The CLI outputs progress information:
```
Processing file 1/10: image001.nd2
  - Focus restoration: complete
  - Segmentation: complete
  - Classification: complete
  - Results saved
```

## 7. Troubleshooting

### Common Issues

**"Model file not found"**
- Check that `model_collection` path is correct
- Ensure the ZIP file exists and is not corrupted
- Use absolute paths if relative paths fail

**"Out of memory" errors**
- Reduce `num_workers` in config
- Close other applications using GPU/RAM
- Process files in smaller batches

**"btrack not installed" (when tracking: true)**
- Either disable tracking (`tracking: false`) or install btrack
- See the [tracking guide](launch_analysis_with_tracking.md) for btrack installation

**Wrong file type detected**
- Verify `file_type` matches your files exactly
- Check `file_pattern` isn't filtering out files unintentionally

**Background correction fails**
- Try different `method` values
- For very noisy images, use `"standard"` instead of `"basicpy_fl"`

### Getting Help

- Check log files in `output_folder/analysis_logs/`
- Verify configuration with a single test image first
- Review sample configs in the `config/` directory of the repository

## 8. Advanced Configuration

### Using Individual Models (Alternative to Model Collections)

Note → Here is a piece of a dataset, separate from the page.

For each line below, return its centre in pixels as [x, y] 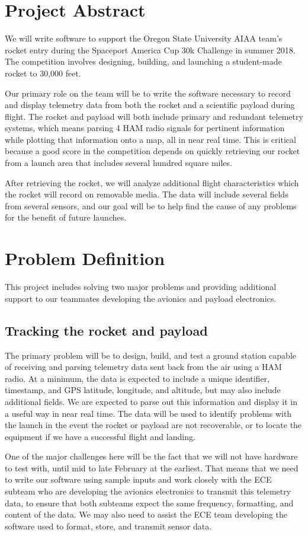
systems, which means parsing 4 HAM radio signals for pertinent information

If you need fine-grained control, specify models individually:

```yaml
# Instead of model_collection, specify each component:
bf_focus:
  model_path: "/path/to/models/bf_focus/model.pth"
  model_metadata: "/path/to/models/bf_focus/model_metadata.json"
  inferer_args:
    scale_method: "range01"
    patch_size: 256
    overlap_ratio: 0.25
    half_precision: true

fl_focus:
  model_path: "/path/to/models/fl_focus/model.pth"
  model_metadata: "/path/to/models/fl_focus/model_metadata.json"
  inferer_args:
    scale_method: "fixed_range"
    patch_size: 256

segmentation:
  model_path: "/path/to/models/segmentation/model.pth"
  model_metadata: "/path/to/models/segmentation/model_metadata.json"

cell_classifier:
  model_path: "/path/to/models/cell_classifier/model.pth"
  model_metadata: "/path/to/models/cell_classifier/model_metadata.json"
  classes:
    0: "single-cell"
    1: "clump"
    2: "noise"
    3: "off-focus"
    4: "joint-cell"
```

This approach is useful for:
- Development and testing of new models
- Benchmarking different model versions
- Custom pipeline modifications

See [models.md](models.md) for more details on model management.